How do we start analyzing one or many metric variables? My suggestion: first inspect the frequency distributions of all variables separately.
Why? Because metric variables can -and do sometimes- have weird values or distributions. We don't want those to end up in newly computed variables or our final results.
A very fast and easy way to get a hold on metric variables is running and inspecting their histograms. We'll do just that on speedtasks.sav, part of which is shown below.
SPSS Histograms - The Easy Way
So how do we get our histograms? Well, we can get many in one go from FREQUENCIES. Instead of using SPSS’ menu, copy-paste-edit-running the syntax below is faster and easier.
frequencies r01 to r15
/format notable
/histogram.
Results - Case Processing Summary
First off, let's take a quick look at the case processing summary in the output viewer window. Note that trial 10 has 205 (!) missing values. Whatever the reason, we shouldn't blindly include it in any multivariate analyses. In fact, we may even exclude it from any analyses.
Results - Histograms
Let's now take a look at the actual histograms. An unfortunate feature -or bug?- is that we don't see any variable names. The output outline shows only variable labels, even after running set ovars both.
This sucks because we need variable names for setting missing values -if our histograms show any, that is. For the data at hand, the names are pretty straightforward but this is not always the case.
Results - Outliers
Our data hold reaction times and a normal range for them is between some 500 and 2,000 milliseconds -that is, between half a second and 2 seconds. Trial 2 (below) shows some values quite outside this normal range. We could exclude values under 300ms and over 2,500ms by setting them as user missing values.
For some very dumb reason, SPSS does not allow setting 2 ranges of missing values (below 300ms and 2,500ms and over). A solution -ugly but often necessary- is to RECODE all values below 300ms and below into 250 and set that as missing.
Strictly, this is unsound practice because we're discarding part of the information in our data.

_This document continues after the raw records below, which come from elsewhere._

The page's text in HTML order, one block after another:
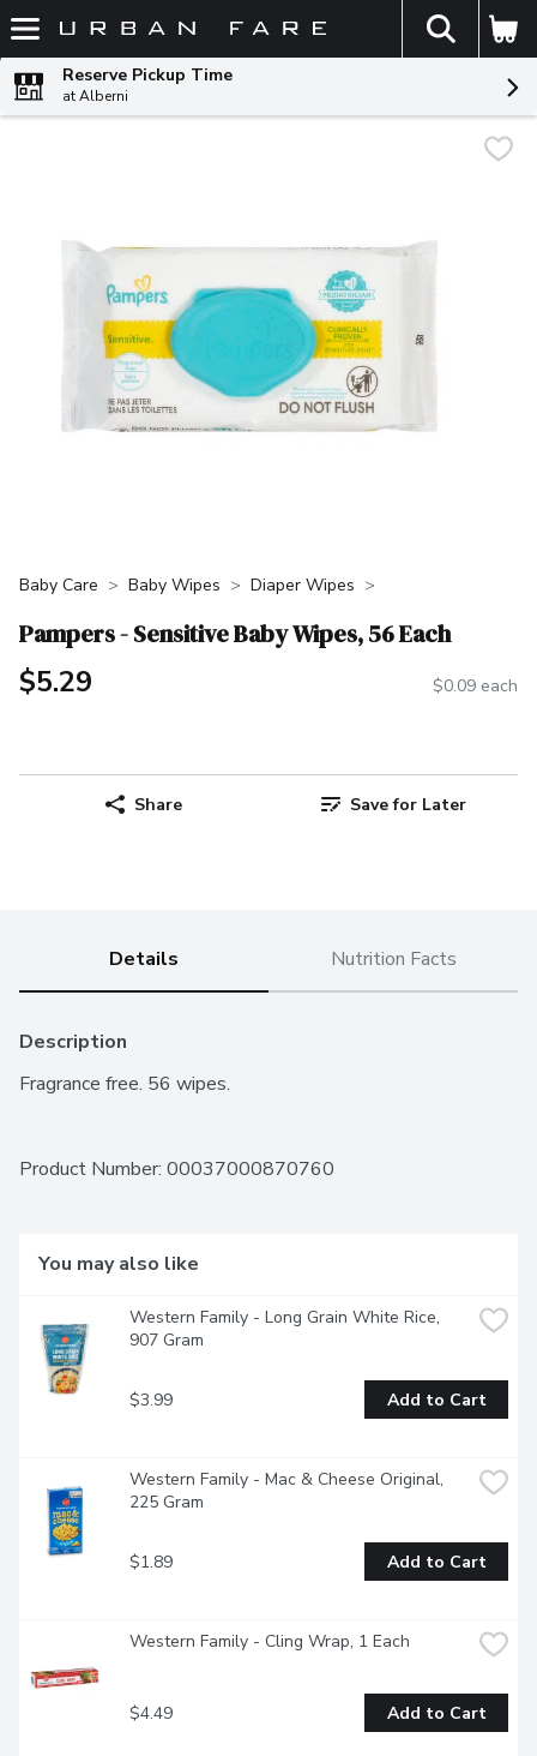
Skip header to page content
The
Reserve Pickup Time
at Alberni
Baby Care Baby Wipes Diaper Wipes
Pampers - Sensitive Baby Wipes, 56 Each
$5.29 $0.09 each
Share Save for Later
Details Nutrition Facts
Description
Fragrance free. 56 wipes.
Product Number: 00037000870760
You may also like
Western Family - Long Grain White Rice,
907 Gram
$3.99 Add to Cart
Western Family - Mac & Cheese Original,
225 Gram
$1.89 Add to Cart
Western Family - Cling Wrap, 1 Each
$4.49 Add to Cart
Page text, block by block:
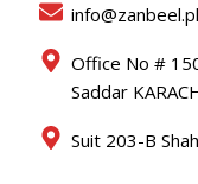
Office No #
Saddar
Suit 203-B
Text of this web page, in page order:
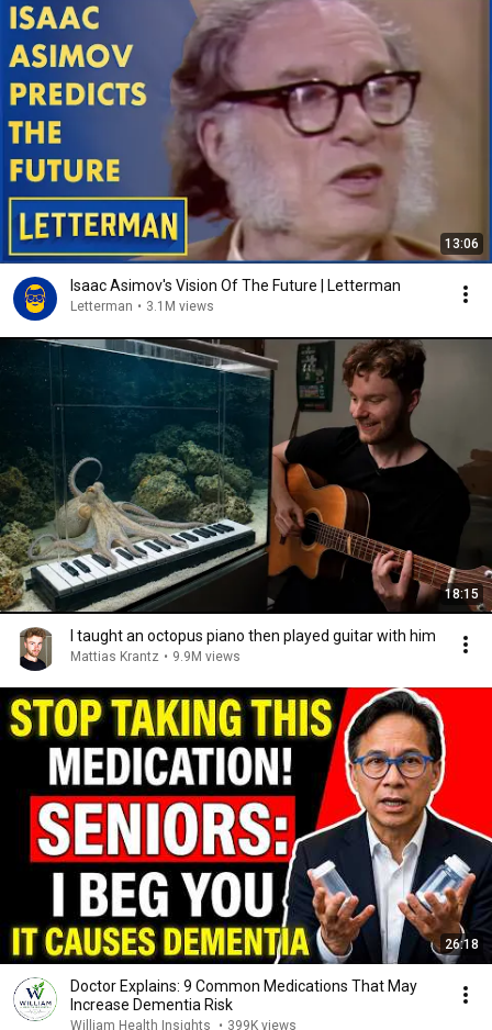
13:06
Isaac Asimov's Vision Of The Future | Letterman
Letterman • 3.1M views
18:15
I taught an octopus piano then played guitar with him
Mattias Krantz • 9.9M views
26:18
Doctor Explains: 9 Common Medications That May
Increase Dementia Risk
William Health Insights • 399K views
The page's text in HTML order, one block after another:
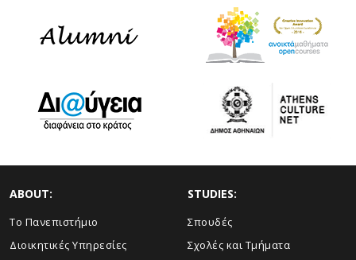
ABOUT:
Το Πανεπιστήμιο
Διοικητικές Υπηρεσίες
STUDIES:
Σπουδές
Σχολές και Τμήματα
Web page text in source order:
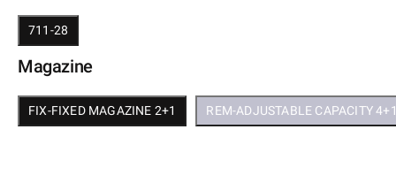
711-28
Magazine
FIX-FIXED MAGAZINE 2+1 REM-ADJUSTABLE CAPACITY

If that's a real concern, try the SPSS Clone Variables Tool.
recode r02 (300 thru hi = copy)(else = 250).
execute.
*Set missing values for trial 2.
missing values r02(250,2500 thru hi).
*Recheck.
frequencies r02
/format notable
/histogram.
Results - Weird Distribution
Next, note that trial 3 has a seriously weird distribution with huge peaks between 200ms and 300ms. Whatever the reason for this, we probably want to set these values as missing. Unfortunately, we'll have few valid values left if we do so. So we may want to exclude trial 3 altogether from any analyses.

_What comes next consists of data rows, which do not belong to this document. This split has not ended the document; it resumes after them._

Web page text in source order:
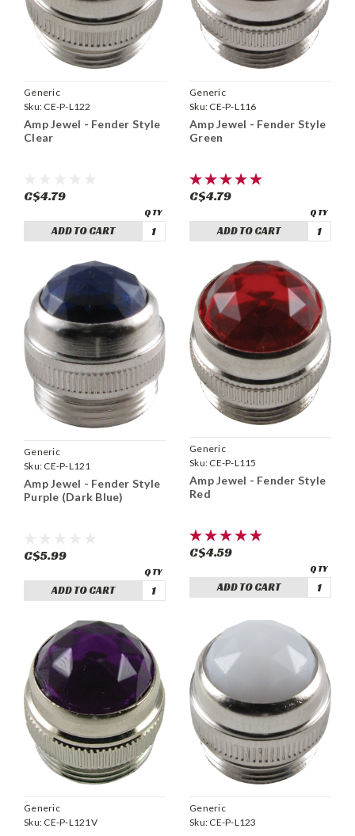
Generic
Sku: CE-P-L122
Amp Jewel - Fender Style
Clear
C$4.79
ADD TO CART
Generic
Sku: CE-P-L116
Amp Jewel - Fender Style
Green
C$4.79
ADD TO CART
Generic
Sku: CE-P-L121
Amp Jewel - Fender Style
Purple (Dark Blue)
C$5.99
ADD TO CART
Generic
Sku: CE-P-L115
Amp Jewel - Fender Style
Red
C$4.59
ADD TO CART
Generic
Sku: CE-P-L121V
Generic
Sku: CE-P-L123
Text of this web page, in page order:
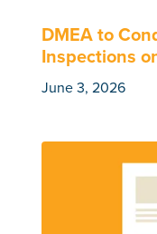
DMEA to
Inspections
June 3, 2026
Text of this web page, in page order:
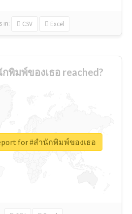
in: CSV Excel
พิมพ์ของเธอ reached?
for #สำนักพิมพ์ของเธอ
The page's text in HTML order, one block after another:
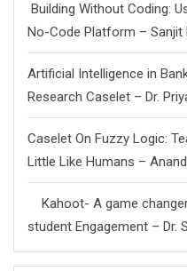
Building Without Coding:
No-Code Platform – Sanjit
Artificial Intelligence in
Research Caselet – Dr.
Caselet On Fuzzy Logic:
Little Like Humans –
Kahoot- A game
student Engagement – Dr.
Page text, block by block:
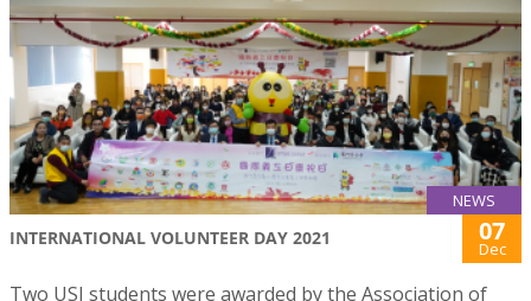
NEWS
INTERNATIONAL VOLUNTEER DAY 2021 07
Dec
Two USJ students were awarded by the Association of
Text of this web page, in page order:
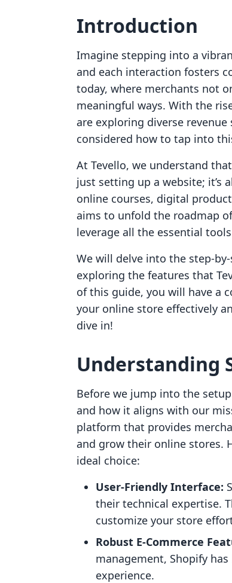
Introduction
Imagine stepping into a
and each interaction fosters
today, where merchants not
meaningful ways. With the
are exploring diverse
considered how to tap into
At Tevello, we understand
just setting up a website; it’s
online courses, digital
aims to unfold the roadmap
leverage all the essential
We will delve into the step-
exploring the features that
of this guide, you will have a
your online store effectively
dive in!
Understanding
Before we jump into the
and how it aligns with our
platform that provides
and grow their online stores.
ideal choice:
User-Friendly Interface:
their technical expertise.
customize your store
Robust E-Commerce
management, Shopify
experience.
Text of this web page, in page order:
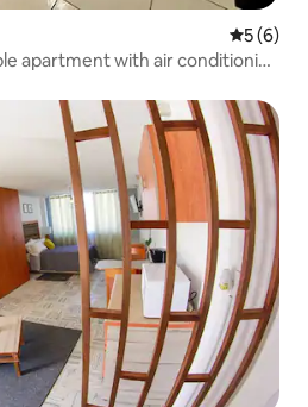
5 out of
5 (6)
apartment with air conditioning
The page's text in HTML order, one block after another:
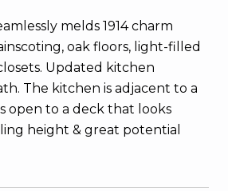
melds 1914 charm
oak floors, light-filled
Updated kitchen
The kitchen is adjacent to a
open to a deck that looks
height & great potential
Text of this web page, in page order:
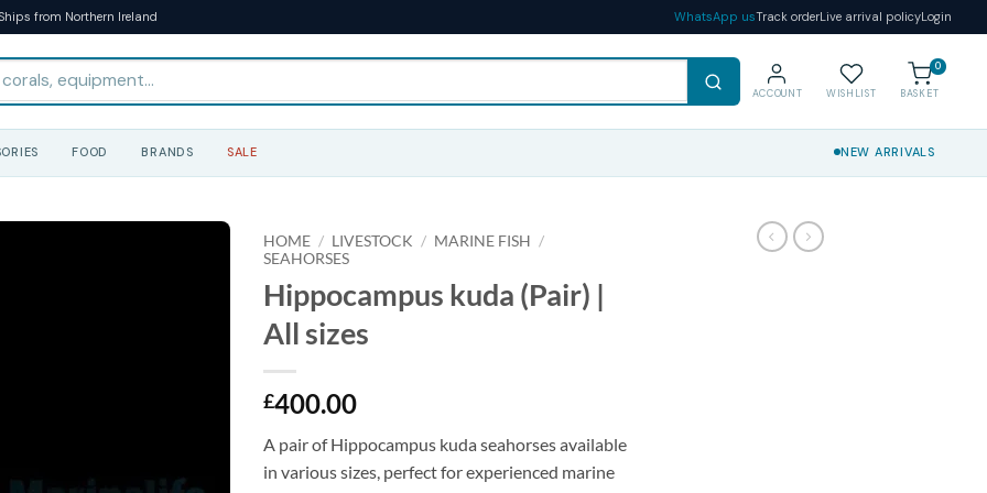
from Northern Ireland WhatsApp usTrack orderLive arrival policyLogin
ACCOUNT WISHLIST
0
BASKET
FOOD BRANDS SALE NEW ARRIVALS
HOME / LIVESTOCK / MARINE FISH /
SEAHORSES
Hippocampus kuda (Pair) |
All sizes
£400.00
A pair of Hippocampus kuda seahorses available
in various sizes, perfect for experienced marine
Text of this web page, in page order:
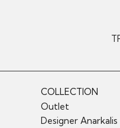
COLLECTION
Outlet
Designer Anarkalis
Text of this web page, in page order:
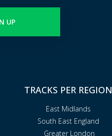
UP
TRACKS PER REGION
East Midlands
South East England
Greater London
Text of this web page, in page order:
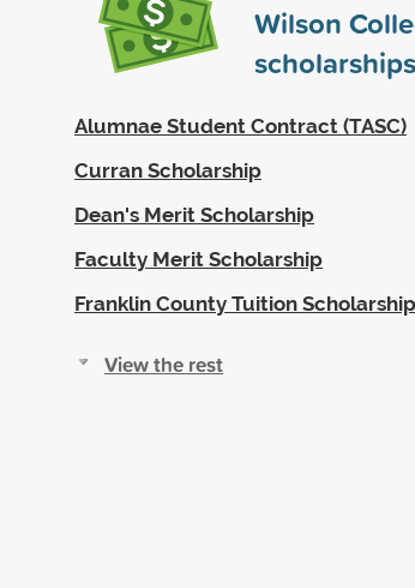
Wilson
scholarships
Alumnae Student Contract (TASC)
Curran Scholarship
Dean's Merit Scholarship
Faculty Merit Scholarship
Franklin County Tuition Scholarship
View the rest
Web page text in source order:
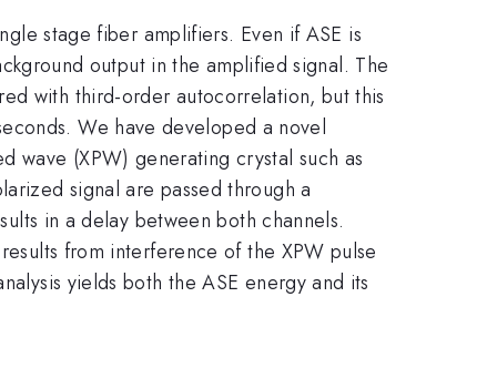
stage fiber amplifiers. Even if ASE is
output in the amplified signal. The
with third-order autocorrelation, but this
We have developed a novel
wave (XPW) generating crystal such as
signal are passed through a
in a delay between both channels.
from interference of the XPW pulse
yields both the ASE energy and its
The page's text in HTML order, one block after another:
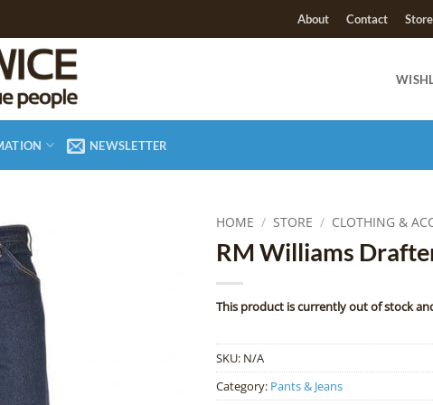
About Contact Store
NEWSLETTER
HOME / STORE / CLOTHING &
RM Williams
This product is currently out of stock
SKU: N/A
Category: Pants & Jeans
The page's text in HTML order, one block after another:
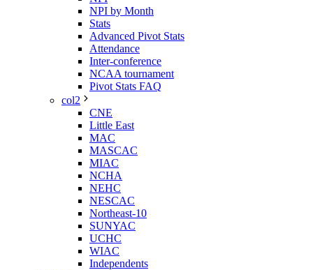
NPI by Month
Stats
Advanced Pivot Stats
Attendance
Inter-conference
NCAA tournament
Pivot Stats FAQ
col2
CNE
Little East
MAC
MASCAC
MIAC
NCHA
NEHC
NESCAC
Northeast-10
SUNYAC
UCHC
WIAC
Independents

Results - Another Weird Distribution
Although most of our histograms show plausible distributions, trial 7 looks very odd. It almost seems to give us 2 raised middle fingers. How rude...!
This could be a plausible distribution for some variables such as controversial (“love it or hate it”) statements. For reaction times, however, it's not plausible. Besides, none of the other histograms show this pattern. If all trials were comparable tasks, then perhaps exclude this variable altogether. It seems like something has gone wrong here.
Note that the minimum, maximum, mean and standard deviation all look pretty normal. Simple descriptive statistics would not show anything wrong with this problematic variable.
Final Notes
The data we inspected contain some very nasty surprises. Most data files look way better and many are even problem free. However, I do encounter problematic variables in real data on a very regular basis. The main takeaways from this tutorial are
- inspecting histograms takes very little effort;
- histograms quickly show any problems your metric variables may have;
- descriptive statistics don't always detect all issues;
- choosing which values (or even variables) to exclude can be difficult and disputable.
Thanks for reading!